Turns, at least at first, were taken with a conscious awareness and overcompensation for the size and angle of the protruding trailer, and I made damn sure that any approaching 747 could safely land in the space between my S500 and the car in front of me. I promised myself I’d do five miles per hour under the speed limit and like it.

As I approached the entrance for I-95, the road I’d be on for the next 800 miles until my end-of-day stopover, I pulled over at a gas station to check if everything was more-or-less tight. I pulled on straps, yanked chains, kicked tires, and gave the whole undercarriage a good once-over to make sure that I wasn’t Exxon Valdez-ing the road behind me. Good on all counts.

Pulling the wood-and-leather shifter into the only forward drive mode the German luxobarge had, I pinky-toed the accelerator to get the 6,000 lb. mass moving under its own power. The car made some mildly concerning creaks, followed by a sensation that felt almost like acceleration, just not as brisk.

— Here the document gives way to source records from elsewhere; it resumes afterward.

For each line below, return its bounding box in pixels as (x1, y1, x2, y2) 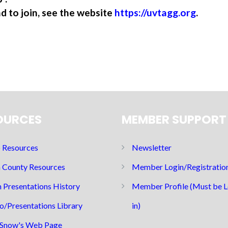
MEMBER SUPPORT (122, 111, 226, 128)
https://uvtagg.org (115, 7, 196, 18)
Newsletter (132, 142, 172, 152)
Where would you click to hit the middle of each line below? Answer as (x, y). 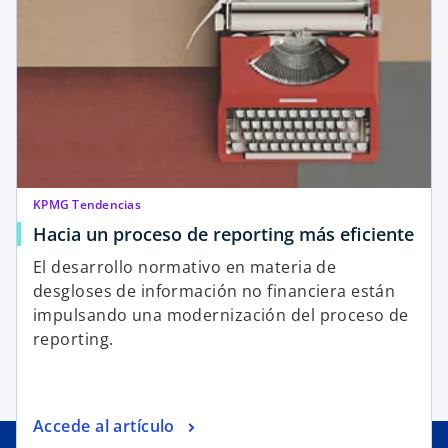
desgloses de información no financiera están (214, 291)
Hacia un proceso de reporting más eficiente (223, 234)
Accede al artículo (104, 426)
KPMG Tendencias (87, 205)
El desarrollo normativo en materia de (185, 267)
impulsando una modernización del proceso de (221, 315)
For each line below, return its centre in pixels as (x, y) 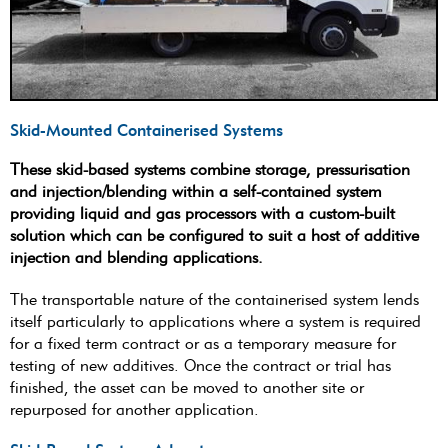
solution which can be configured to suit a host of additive (214, 236)
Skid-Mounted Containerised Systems (146, 130)
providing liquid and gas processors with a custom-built (202, 214)
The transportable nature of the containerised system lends (214, 300)
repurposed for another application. (134, 410)
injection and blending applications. (136, 258)
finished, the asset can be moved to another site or (187, 388)
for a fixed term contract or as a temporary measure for (203, 344)

The manufacturer’s zero to 60 mph time would’ve been a wild fever dream at that point, but that didn’t matter, because I just needed to get on the highway. Any pedal work after that would’ve just been to maintain momentum, of which I had, in scientific terms, oodles of. At speed, the trailer made its weight known, but not to the extent where it was a wayward nuisance on the road, it simply required some attention in the same way that hauling a twine-strapped mattress on your roof would. Probably fine, but you’ll still drive with your hand glued to the roof just in case.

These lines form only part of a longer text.